Kay O’Neill said her husband had a remarkable impact on juvenile offenders, many of whom “would come back, long after they were involved in their careers, to visit him and to thank him.”
Ted Rogers was one of those offenders. Now a Chaska insurance agency owner, he got in trouble in 1963 and was assigned to O’Neill for four years until joining the Marine Corps.
“He was the best friend a wayward teenager could have,” Rogers said. “He always pled my case as my advocate. He never gave up on me, not one time. He literally saved my life, and I never have been able to thank him enough. Several years ago I had dinner with Dan to express my appreciation, and his humility prevented him from really understanding the significance of his impact on my life.”

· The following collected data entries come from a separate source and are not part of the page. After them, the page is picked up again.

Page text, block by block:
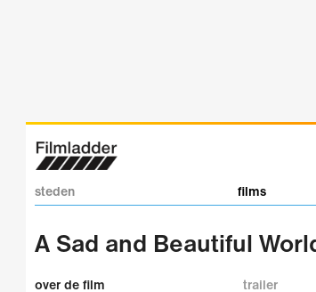
steden films
A Sad and Beautiful
over de film trailer
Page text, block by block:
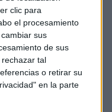
clic para
el procesamiento
sus
de sus
tal
o retirar su
en la parte
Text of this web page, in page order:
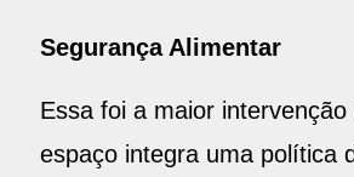
Segurança Alimentar
Essa foi a maior
espaço integra uma política
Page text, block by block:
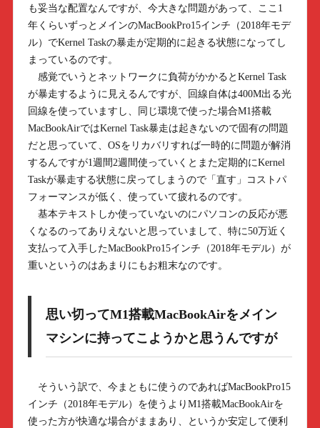
も妥当な配置なんですが、今大きな問題があって、ここ1
年くらいずっとメインのMacBookPro15インチ（2018年モデ
ル）でKernel Taskの暴走が定期的に起きる状態になってし
まっているのです。
感覚でいうとネットワークに負荷がかかるとKernel Task
が暴走するように見えるんですが、回線自体は400M出る光
回線を使っていますし、同じ環境で使った場合M1搭載
MacBookAirではKernel Task暴走は起きないので固有の問題
だと思っていて、OSをリカバリすれば一時的に問題が解消
するんですが1週間2週間使っていくとまた定期的にKernel
Taskが暴走する状態に戻ってしまうので「直す」コストパ
フォーマンスが低く、使っていて疲れるのです。
基本テキストしか使っていないのにパソコンの反応が悪
くなるのってありえないと思っていまして、特に50万近く
支払って入手したMacBookPro15インチ（2018年モデル）が
重いというのはあまりにもお粗末なのです。
思い切ってM1搭載MacBookAirをメイン
マシンに持ってこようかと思うんですが
そういう訳で、今まともに使うのであればMacBookPro15
インチ（2018年モデル）を使うよりM1搭載MacBookAirを
使った方が快適な場合がままあり、というか安定して便利
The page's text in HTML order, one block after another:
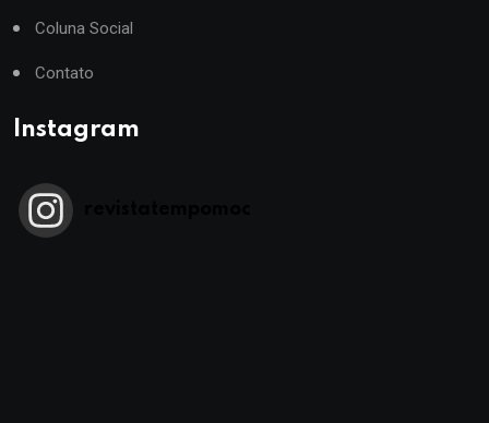
Coluna Social
Contato
Instagram
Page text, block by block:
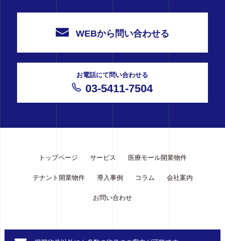
WEBから問い合わせる
お電話にて問い合わせる
03-5411-7504
トップページ サービス 医療モール開業物件
テナント開業物件 導入事例 コラム 会社案内
お問い合わせ
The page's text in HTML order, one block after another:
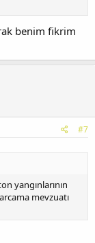
benim fikrim
#7
yangınlarının
mevzuatı
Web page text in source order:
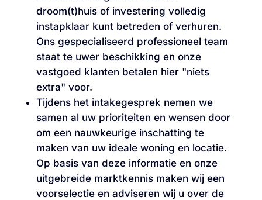
droom(t)huis of investering volledig
instapklaar kunt betreden of verhuren.
Ons gespecialiseerd professioneel team
staat te uwer beschikking en onze
vastgoed klanten betalen hier "niets
extra" voor.
Tijdens het intakegesprek nemen we
samen al uw prioriteiten en wensen door
om een nauwkeurige inschatting te
maken van uw ideale woning en locatie.
Op basis van deze informatie en onze
uitgebreide marktkennis maken wij een
voorselectie en adviseren wij u over de
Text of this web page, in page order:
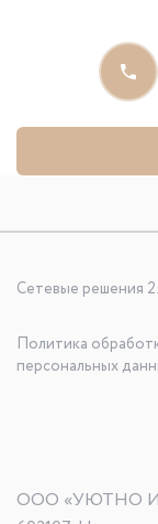
Сетевые решения
Политика
персональных
ООО «УЮТНО И
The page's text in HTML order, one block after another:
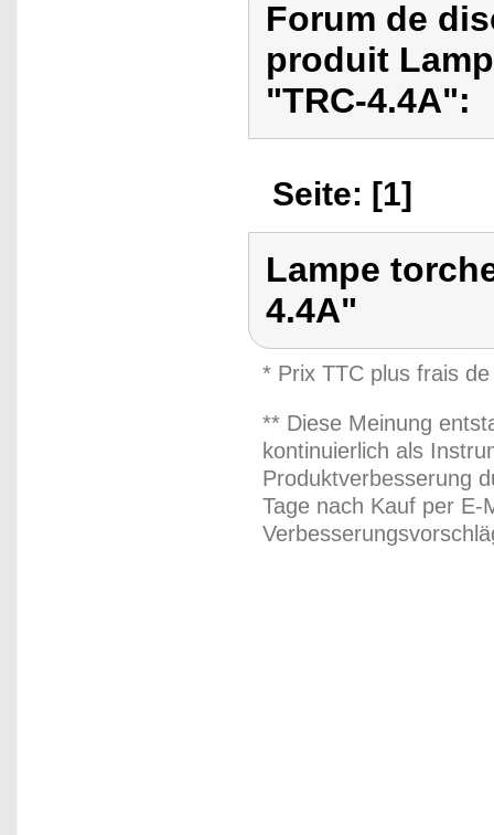
Forum de
produit
"TRC-4.4A":
Seite: [1]
Lampe
4.4A"
* Prix TTC plus frais
** Diese Meinung
kontinuierlich als
Produktverbesserung
Tage nach Kauf per E-
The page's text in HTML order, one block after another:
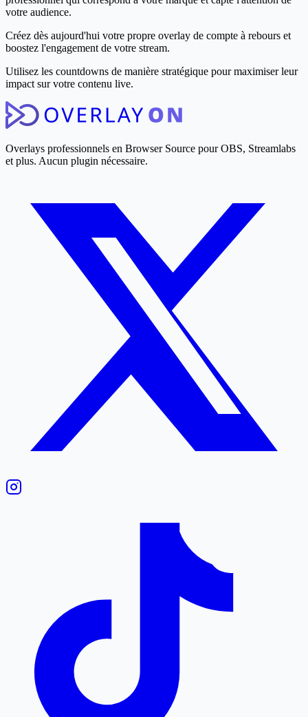
votre audience.
Créez dès aujourd'hui votre propre overlay de compte à rebours et
boostez l'engagement de votre stream.
Utilisez les countdowns de manière stratégique pour maximiser leur
impact sur votre contenu live.
Overlays professionnels en Browser Source pour OBS, Streamlabs
et plus. Aucun plugin nécessaire.
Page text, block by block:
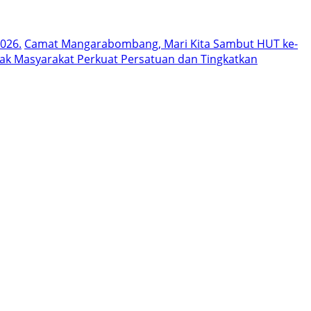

O’Neill earned a master’s degree in social work from the University of Nebraska in 1968. He was active in the Emerald Society, an organization of police officers and firefighters of Irish descent, and as a clown with the Aqua Jesters for three decades he visited schools, children’s hospitals and nursing homes and marched in parades.
Always a Tommie
As busy as he was with his job, family and other activities, O’Neill always had time for St. Thomas.
He joined the Alumni Association Board of Directors in 1987 . . . and never really left. Directors could serve two three-year terms, but when O’Neill’s time was up, he still came to meetings and remained active on committees along with fellow former board members Jerry Alfveby ’56 and Don Peterson ’82 M.A. They eventually received “emeritus” status.
O’Neill especially became a fixture on campus after retirement, to the point some people wondered if he worked at St. Thomas. He showed up for everything – meetings, concerts and lectures or just to hang out in the old Grill – and he loved football and basketball games.
“We’re pretty good this year,” he often said, and he was particularly thrilled when the men’s team coached by Steve Fritz ’71 won the NCAA Division III title in 2011.
“He was as dedicated to St. Thomas as anybody I know,” Schmall said of O’Neill. “He always had good spirit. He didn’t talk a lot about why he did so much at St. Thomas. He just did it.”
In addition to his wife, survivors include his daughters Shannon and Sheila O’Neill.
A Mass of Christian Burial was at 11 a.m. Friday, Jan. 15, at the Church of St. Bartholomew, 630 E. Wayzata Blvd., Wayzata. Visitation was from 5 to 7 p.m. Thursday, Jan. 14, at Gearty-Delmore Funeral Chapel, 15800 37th Ave N., Plymouth, and at the church one hour before Friday’s service. Memorials are preferred to the University of St. Thomas.